5.2 Such measurements in ambient air are of importance because of the known role of VOCs as ozone precursors, and in some cases (for example, benzene), as toxic pollutants in their own right.  
5.3 Such measurements in indoor air are of importance because of the association of VOCs with air quality problems in indoor environments, particularly in relation to sick building syndrome and emissions from building materials. Many volatile organic compounds have the potential to contribute to air quality problems in indoor environments and in some cases toxic VOCs may be present at such elevated concentrations in home or workplace atmospheres as to prompt serious concerns over human exposure and adverse health effects (5).  
5.4 Such measurements in workplace air are of importance because of the known toxic effects of many such compounds.

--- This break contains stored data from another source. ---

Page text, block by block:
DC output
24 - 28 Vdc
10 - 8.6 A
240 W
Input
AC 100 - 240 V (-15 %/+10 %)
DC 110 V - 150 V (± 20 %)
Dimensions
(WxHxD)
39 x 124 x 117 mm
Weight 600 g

Note 1: While workplace air monitoring has traditionally been carried out using disposable sorbent tubes, typically packed with charcoal and extracted using chemical desorption (solvent extraction) prior to GC analysis – for example following NIOSH and OSHA reference methods – routine thermal desorption (TD) technology was originally developed specifically for this application area. TD overcomes the inherent analyte dilution limitation of solvent extraction improving method detection limits by 2 or 3 orders of magnitude and making methods easier to automate. Relevant international standard methods include ISO 16017-1 and ISO 16017-2. For a detailed history of the development of analytical thermal desorption and a comparison with solvent extraction methods see Ref (6).  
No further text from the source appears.